• WHAT YOU SHOULD DO
Retrieve every line of the data holding the word "containers".

• INPUT RECORDS
- Opening Delimiter -

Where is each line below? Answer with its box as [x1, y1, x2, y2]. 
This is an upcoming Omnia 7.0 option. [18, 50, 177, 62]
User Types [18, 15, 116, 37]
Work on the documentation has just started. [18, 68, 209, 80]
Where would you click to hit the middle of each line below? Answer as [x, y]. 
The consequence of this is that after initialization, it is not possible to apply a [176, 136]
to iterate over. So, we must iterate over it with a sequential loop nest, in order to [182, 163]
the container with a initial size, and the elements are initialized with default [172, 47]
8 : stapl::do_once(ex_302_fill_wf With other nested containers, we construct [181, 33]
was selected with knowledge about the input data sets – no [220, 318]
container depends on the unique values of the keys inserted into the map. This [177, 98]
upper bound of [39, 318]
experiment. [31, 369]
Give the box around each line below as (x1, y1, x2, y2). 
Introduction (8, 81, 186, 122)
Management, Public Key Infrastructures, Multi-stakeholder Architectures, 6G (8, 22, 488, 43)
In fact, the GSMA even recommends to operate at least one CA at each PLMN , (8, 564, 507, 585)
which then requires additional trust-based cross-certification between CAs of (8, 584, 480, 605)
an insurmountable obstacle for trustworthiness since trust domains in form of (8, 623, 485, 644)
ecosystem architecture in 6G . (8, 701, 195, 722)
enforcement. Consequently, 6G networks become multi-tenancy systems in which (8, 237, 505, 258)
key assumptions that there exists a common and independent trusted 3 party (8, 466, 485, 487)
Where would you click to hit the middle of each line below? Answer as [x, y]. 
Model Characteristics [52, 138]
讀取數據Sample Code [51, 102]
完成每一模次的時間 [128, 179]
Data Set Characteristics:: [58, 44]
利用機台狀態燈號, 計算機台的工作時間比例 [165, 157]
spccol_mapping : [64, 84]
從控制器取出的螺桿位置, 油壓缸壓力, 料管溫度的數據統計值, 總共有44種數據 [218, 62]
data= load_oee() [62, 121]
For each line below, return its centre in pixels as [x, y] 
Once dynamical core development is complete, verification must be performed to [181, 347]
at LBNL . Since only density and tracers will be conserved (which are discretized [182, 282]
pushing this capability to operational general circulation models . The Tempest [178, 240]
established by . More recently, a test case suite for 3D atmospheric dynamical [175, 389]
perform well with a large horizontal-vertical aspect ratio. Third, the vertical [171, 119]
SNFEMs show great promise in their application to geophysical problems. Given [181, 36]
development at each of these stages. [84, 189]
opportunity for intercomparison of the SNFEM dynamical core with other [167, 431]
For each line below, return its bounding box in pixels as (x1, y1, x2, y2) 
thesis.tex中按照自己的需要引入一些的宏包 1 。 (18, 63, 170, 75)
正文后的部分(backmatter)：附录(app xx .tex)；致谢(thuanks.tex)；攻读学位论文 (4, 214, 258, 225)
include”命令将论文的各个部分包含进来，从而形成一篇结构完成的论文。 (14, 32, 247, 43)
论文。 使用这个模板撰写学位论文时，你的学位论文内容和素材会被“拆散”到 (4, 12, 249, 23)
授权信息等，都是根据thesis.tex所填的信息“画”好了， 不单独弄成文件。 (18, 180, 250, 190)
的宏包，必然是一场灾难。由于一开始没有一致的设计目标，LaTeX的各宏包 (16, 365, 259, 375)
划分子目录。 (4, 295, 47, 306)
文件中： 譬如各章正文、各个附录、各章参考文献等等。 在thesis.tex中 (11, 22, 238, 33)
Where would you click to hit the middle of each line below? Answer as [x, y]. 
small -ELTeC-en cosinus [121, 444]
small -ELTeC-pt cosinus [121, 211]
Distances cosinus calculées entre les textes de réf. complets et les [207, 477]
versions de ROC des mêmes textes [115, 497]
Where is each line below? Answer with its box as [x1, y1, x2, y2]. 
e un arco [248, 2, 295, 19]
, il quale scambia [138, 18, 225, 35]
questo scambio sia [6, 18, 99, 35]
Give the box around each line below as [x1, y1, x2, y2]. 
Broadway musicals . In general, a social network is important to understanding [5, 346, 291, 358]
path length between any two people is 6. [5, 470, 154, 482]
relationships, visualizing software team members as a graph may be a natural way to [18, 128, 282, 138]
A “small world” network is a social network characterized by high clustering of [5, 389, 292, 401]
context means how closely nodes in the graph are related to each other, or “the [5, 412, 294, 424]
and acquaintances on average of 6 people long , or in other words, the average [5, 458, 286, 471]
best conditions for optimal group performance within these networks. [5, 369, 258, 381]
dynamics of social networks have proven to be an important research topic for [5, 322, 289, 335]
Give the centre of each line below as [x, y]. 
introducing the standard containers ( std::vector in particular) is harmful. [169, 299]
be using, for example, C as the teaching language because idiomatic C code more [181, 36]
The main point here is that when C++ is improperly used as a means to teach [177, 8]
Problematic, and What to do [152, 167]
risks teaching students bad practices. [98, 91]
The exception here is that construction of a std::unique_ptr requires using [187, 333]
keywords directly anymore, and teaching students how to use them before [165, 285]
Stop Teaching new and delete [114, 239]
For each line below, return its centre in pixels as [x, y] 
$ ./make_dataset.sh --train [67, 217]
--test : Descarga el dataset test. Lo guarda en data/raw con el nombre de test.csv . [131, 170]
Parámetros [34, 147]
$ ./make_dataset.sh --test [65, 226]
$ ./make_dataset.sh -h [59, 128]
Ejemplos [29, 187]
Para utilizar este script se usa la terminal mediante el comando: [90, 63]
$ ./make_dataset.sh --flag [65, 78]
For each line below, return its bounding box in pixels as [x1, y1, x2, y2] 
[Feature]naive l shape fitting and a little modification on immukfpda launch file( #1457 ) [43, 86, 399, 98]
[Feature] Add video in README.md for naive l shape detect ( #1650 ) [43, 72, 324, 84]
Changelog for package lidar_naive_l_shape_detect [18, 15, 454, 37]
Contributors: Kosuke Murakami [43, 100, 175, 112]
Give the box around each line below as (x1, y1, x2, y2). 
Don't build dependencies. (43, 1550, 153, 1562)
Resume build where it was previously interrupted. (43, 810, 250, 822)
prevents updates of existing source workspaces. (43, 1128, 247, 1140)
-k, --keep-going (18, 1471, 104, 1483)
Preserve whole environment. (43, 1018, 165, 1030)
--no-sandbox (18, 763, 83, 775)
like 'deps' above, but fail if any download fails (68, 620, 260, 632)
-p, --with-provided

- Closing Delimiter -

• EXERCISE OUTPUT
8 : stapl::do_once(ex_302_fill_wf With other nested containers, we construct [181, 33]
introducing the standard containers ( std::vector in particular) is harmful. [169, 299]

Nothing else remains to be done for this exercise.